**WORK TO COMPLETE**
Look over the entries and say how many lines include the word "tools". Only the number, please.

# # # #

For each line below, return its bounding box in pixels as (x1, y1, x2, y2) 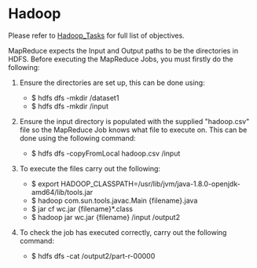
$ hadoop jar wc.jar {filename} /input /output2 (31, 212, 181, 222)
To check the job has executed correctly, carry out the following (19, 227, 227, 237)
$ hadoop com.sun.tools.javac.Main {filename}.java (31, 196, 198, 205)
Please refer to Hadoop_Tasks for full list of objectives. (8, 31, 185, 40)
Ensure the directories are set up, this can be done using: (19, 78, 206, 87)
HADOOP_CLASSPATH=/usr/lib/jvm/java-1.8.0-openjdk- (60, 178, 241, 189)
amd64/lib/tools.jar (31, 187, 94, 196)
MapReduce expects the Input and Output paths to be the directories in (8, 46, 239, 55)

# # # #

**EXERCISE OUTPUT**
2